Ok, I see, so for now I'll flag it as a draft PR. Let me know when you want more feedback, but the results are really encouraging!

[julienguy]

For SiII(1090), wavelength in the QSO restframe interval [1190A,1205A] cannot be considered for the computation of the matrix because they would correspond to an absorption at a redshift greater than that of the quasar. This test is in place in the full calculation, but it is ignored in the fast computation. However I verified this has a negligible effect on the metal matrix (see plot below). I made this test by commenting out the test zmet<zqso in the full matrix calculation. The effect has to be smaller for SiII(1093) and inexistent for other transitions > 1205A in the rest-frame, so I think we can accept this approximation (the difference is smaller than the fluctuation from one rt bin to the next when computed with the standard method).

[julienguy]

I added the code to compute the cross-correlation metal matrix.

Example (takes 15s):

time picca_fast_metal_xdmat.py -i /global/cfs/cdirs/desi/science/lya/y1-kp6/iron-tests/deltas/delta-lya-3-0/Log/delta_attributes.fits.gz --drq /global/cfs/cdirs/desi/science/lya/y1-kp6/iron-tests/catalogs/QSO_cat_iron_main_dark_healpix_v0-altbal_zwarn_cut.fits --mode desi_healpix --out fast_metal_dmat_qso_x_lya_lowres.fits --rt-max 200 --np 150 --rp-min -300 --rp-max 300 --fid-Om 0.315 --fid-Or 7.963e-5 --abs-igm 'SiII(1190)' 'SiII(1193)' 'SiIII(1207)' 'SiII(1260)' --rebin-factor 3

[julienguy]

New comparison with a more precise estimation with the standard method using a smaller rt range (<40 Mpc/h) allowing for rej=0.995.
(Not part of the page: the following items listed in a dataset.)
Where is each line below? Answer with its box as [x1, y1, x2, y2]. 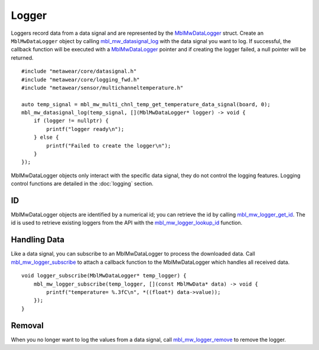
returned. [11, 54, 34, 61]
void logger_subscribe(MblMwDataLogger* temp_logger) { [21, 272, 187, 279]
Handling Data [11, 235, 65, 245]
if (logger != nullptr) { [33, 117, 109, 124]
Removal [11, 320, 44, 331]
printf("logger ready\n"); [46, 126, 125, 132]
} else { [33, 134, 59, 141]
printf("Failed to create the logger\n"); [46, 142, 171, 149]
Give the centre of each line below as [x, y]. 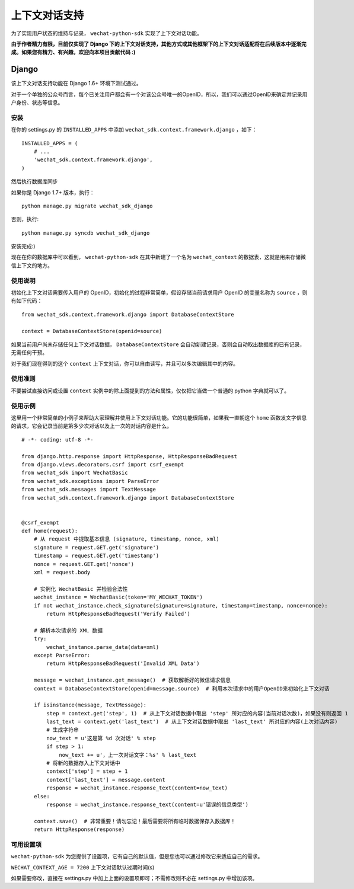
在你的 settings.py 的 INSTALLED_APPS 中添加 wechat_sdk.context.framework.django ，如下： [134, 130]
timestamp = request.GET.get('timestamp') [96, 556]
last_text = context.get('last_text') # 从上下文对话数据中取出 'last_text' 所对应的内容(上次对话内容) [192, 722]
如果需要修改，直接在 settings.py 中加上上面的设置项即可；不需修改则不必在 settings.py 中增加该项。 [134, 878]
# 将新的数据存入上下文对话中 [84, 763]
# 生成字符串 [63, 730]
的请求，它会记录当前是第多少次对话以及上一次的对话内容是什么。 [91, 426]
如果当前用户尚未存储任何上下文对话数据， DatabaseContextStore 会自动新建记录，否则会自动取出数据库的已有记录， [158, 344]
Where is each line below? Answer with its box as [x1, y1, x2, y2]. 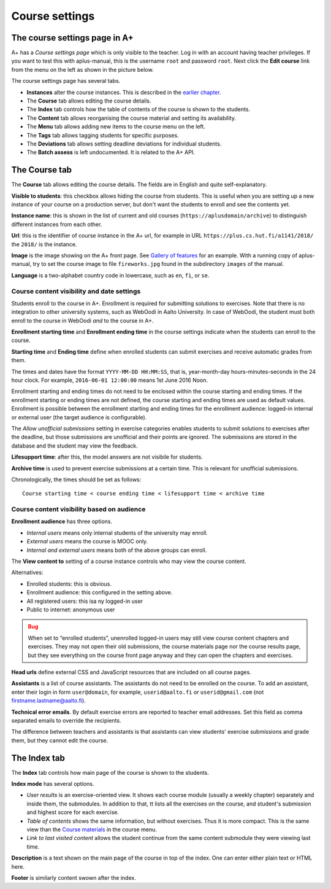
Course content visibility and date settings [11, 287, 141, 295]
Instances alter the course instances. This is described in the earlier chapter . [26, 88, 221, 96]
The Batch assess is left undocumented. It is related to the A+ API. [26, 149, 196, 156]
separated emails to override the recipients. [11, 716, 122, 724]
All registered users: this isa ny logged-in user [26, 597, 143, 605]
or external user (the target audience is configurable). [11, 413, 147, 421]
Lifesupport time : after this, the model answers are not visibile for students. [11, 453, 203, 460]
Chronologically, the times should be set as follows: [11, 476, 142, 483]
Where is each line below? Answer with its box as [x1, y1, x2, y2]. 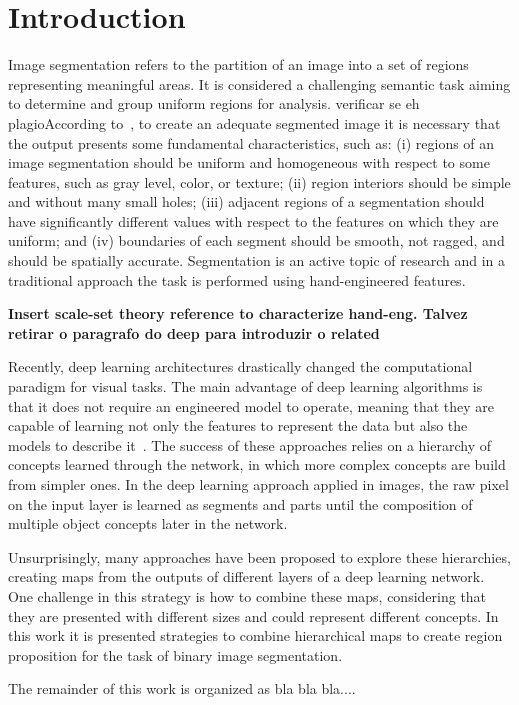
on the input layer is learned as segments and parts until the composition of [8, 493, 473, 514]
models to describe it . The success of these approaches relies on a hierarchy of [8, 434, 491, 455]
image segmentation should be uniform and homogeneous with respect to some [8, 152, 490, 173]
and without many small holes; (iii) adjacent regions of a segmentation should [8, 191, 485, 212]
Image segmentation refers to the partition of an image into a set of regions [8, 54, 469, 75]
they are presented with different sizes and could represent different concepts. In [8, 605, 499, 626]
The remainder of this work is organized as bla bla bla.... [8, 678, 356, 699]
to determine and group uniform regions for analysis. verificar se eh [8, 93, 420, 114]
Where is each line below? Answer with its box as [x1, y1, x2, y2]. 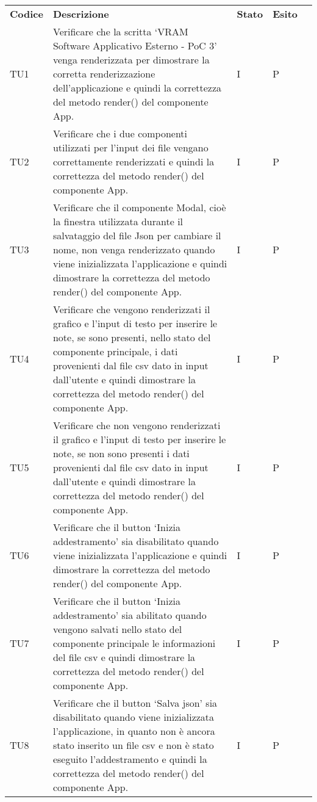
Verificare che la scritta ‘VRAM [52, 24, 188, 38]
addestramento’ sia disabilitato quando [52, 534, 219, 548]
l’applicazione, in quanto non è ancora [52, 724, 215, 738]
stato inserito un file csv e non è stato [52, 738, 214, 752]
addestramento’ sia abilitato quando [52, 608, 207, 622]
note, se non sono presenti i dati [52, 446, 190, 460]
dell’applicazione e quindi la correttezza [52, 81, 222, 95]
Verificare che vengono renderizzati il [52, 302, 210, 316]
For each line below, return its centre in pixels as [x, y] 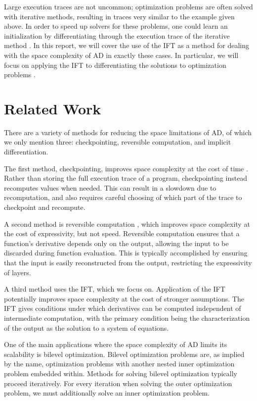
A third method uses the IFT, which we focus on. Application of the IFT [115, 289]
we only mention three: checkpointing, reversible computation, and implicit [118, 142]
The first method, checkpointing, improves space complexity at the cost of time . [126, 168]
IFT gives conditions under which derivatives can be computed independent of [123, 308]
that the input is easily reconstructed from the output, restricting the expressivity [128, 262]
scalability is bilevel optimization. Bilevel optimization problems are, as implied [124, 354]
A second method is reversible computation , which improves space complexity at [127, 224]
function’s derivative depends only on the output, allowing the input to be [116, 243]
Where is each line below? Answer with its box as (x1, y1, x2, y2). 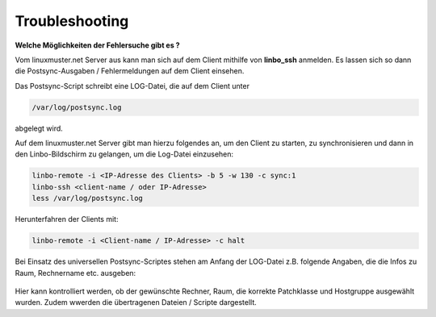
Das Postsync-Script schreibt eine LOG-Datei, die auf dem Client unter (15, 81, 250, 90)
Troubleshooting (15, 12, 129, 30)
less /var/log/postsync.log (31, 194, 143, 203)
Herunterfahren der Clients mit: (15, 215, 119, 224)
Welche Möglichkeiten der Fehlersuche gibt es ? (15, 40, 181, 50)
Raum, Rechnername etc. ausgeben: (15, 268, 136, 277)
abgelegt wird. (15, 123, 64, 133)
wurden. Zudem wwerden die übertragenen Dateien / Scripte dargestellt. (15, 298, 258, 307)
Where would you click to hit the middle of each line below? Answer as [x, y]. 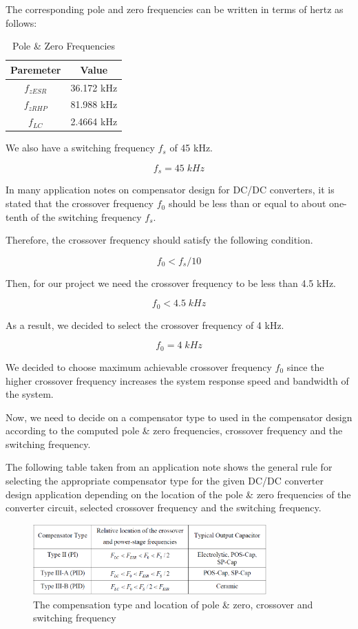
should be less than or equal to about [247, 203]
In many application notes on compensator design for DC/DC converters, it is [170, 190]
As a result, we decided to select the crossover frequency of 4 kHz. [145, 324]
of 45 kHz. [191, 148]
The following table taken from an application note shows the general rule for [169, 467]
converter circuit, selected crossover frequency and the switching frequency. [164, 508]
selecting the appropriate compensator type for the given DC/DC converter [165, 481]
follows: [21, 22]
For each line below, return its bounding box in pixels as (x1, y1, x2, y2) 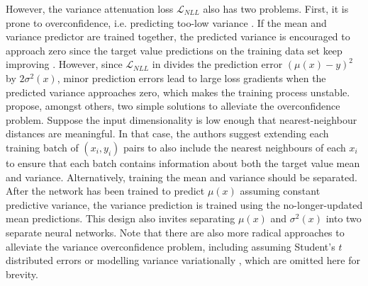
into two (325, 211, 362, 226)
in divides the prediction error (152, 57, 283, 71)
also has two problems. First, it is (203, 1, 349, 16)
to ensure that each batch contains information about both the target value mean (6, 155, 360, 170)
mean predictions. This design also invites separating (6, 211, 235, 226)
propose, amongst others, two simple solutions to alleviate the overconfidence (6, 98, 340, 113)
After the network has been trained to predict (6, 183, 205, 198)
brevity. (6, 266, 38, 281)
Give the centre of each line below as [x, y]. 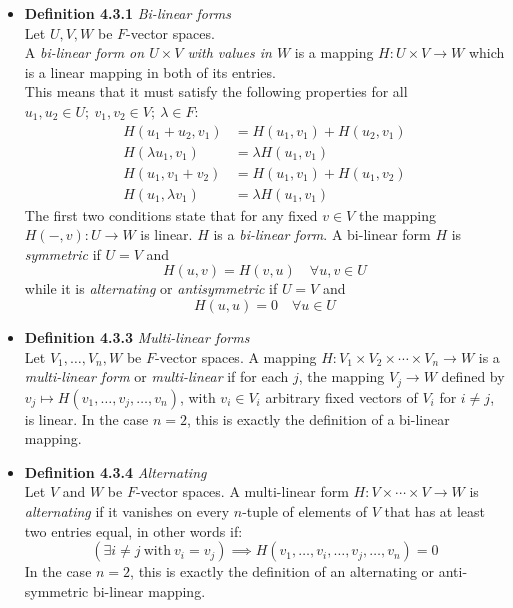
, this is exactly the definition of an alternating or [282, 571]
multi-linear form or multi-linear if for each [156, 376]
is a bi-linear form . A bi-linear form [322, 234]
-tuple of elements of [305, 511]
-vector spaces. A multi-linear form [242, 491]
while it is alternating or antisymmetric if [151, 288]
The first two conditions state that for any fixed [171, 214]
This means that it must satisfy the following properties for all [216, 91]
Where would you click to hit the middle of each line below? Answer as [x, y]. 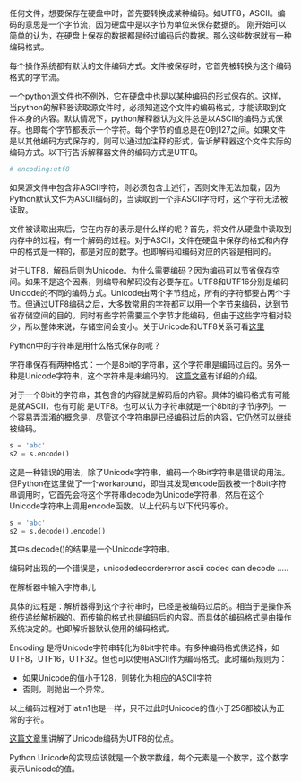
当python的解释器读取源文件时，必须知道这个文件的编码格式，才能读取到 [144, 107]
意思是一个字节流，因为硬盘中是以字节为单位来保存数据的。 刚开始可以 [155, 24]
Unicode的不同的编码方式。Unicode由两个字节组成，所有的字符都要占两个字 [150, 292]
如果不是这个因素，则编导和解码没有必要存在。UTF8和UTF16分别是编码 [157, 282]
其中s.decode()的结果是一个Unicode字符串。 [92, 549]
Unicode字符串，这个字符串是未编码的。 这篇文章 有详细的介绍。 [143, 376]
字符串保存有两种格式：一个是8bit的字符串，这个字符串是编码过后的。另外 [146, 364]
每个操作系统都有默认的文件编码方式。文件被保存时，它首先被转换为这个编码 [150, 66]
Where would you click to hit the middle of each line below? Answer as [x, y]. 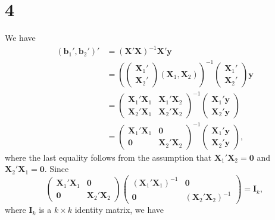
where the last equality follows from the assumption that [108, 157]
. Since [57, 169]
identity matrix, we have [119, 210]
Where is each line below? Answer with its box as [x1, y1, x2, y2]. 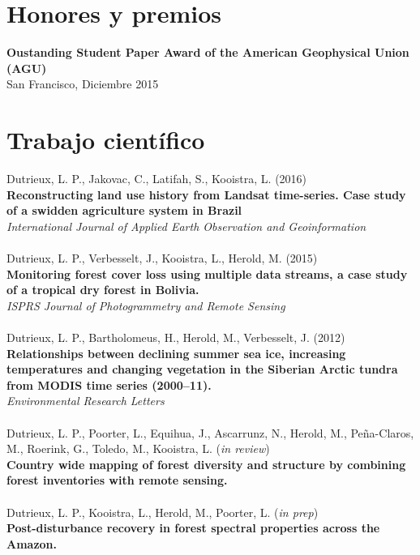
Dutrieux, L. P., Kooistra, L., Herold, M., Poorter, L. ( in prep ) [6, 503, 319, 520]
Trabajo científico [6, 123, 205, 156]
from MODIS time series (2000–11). [6, 376, 212, 393]
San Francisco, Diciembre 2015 [6, 75, 159, 92]
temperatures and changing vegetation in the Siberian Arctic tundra [6, 361, 398, 378]
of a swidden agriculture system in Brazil [6, 202, 242, 219]
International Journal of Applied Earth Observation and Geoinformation [6, 217, 366, 234]
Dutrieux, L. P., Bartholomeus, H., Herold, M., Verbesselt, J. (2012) [6, 328, 345, 345]
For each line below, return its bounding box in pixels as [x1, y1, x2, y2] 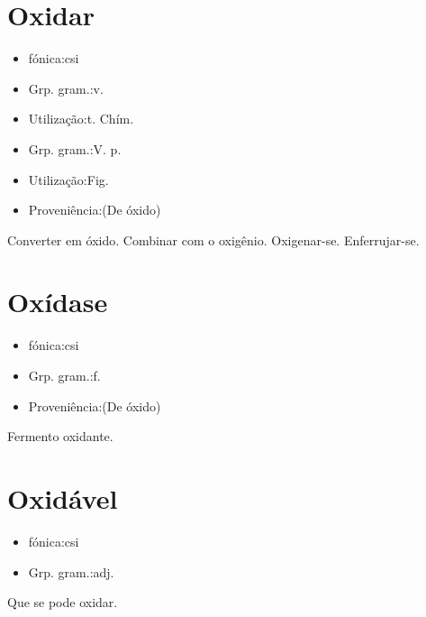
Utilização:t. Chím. [28, 109, 134, 128]
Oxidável [7, 479, 118, 516]
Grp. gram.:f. [28, 366, 101, 384]
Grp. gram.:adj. [28, 562, 114, 581]
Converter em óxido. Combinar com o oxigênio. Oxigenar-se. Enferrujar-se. [7, 230, 420, 249]
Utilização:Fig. [28, 170, 109, 189]
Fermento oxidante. [7, 427, 113, 446]
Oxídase [7, 283, 108, 320]
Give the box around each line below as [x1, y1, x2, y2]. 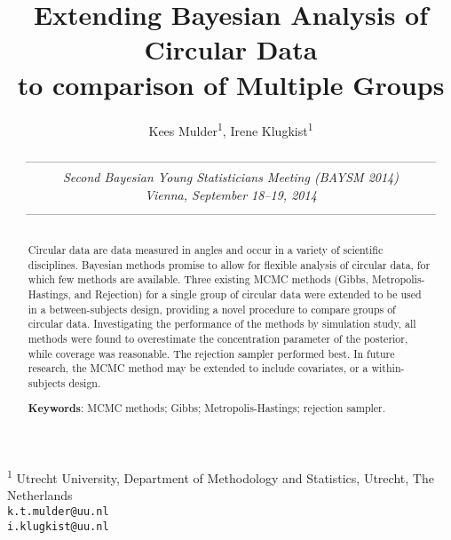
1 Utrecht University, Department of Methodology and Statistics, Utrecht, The [7, 466, 434, 487]
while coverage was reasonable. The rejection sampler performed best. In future [28, 345, 395, 361]
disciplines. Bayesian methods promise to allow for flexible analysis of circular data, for [28, 257, 431, 272]
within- [371, 361, 405, 376]
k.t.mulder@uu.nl [7, 504, 109, 518]
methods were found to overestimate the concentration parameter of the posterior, [28, 330, 408, 345]
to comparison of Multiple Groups [17, 66, 445, 102]
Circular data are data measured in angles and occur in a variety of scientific [28, 242, 384, 257]

The differences are smaller than in the previous post. One can imagine residual small differences coming from specifics of the survey that the fast method cannot correct for: for instance a slightly different redshift distribution of QSOs in some part of the footprint correlated with a higher S/N in the forests.

The agreement on the auto-correlation lya x lya is also good when running the std computation with a smaller rt range. See figures below (already posted on slack). So in my opinion this PR is ready for final review before merging.

Figure showing that the matrix elements are virtually independent of r_trans when computing the matrix with a sufficient number of pairs:

Figure comparing the std and fast method for the auto-correlation:

[julienguy]

I made several modifications to make 'pylint' happier except for some 'Line too long' complaints. In my opinion truncating those lines with \ makes the code harder to read.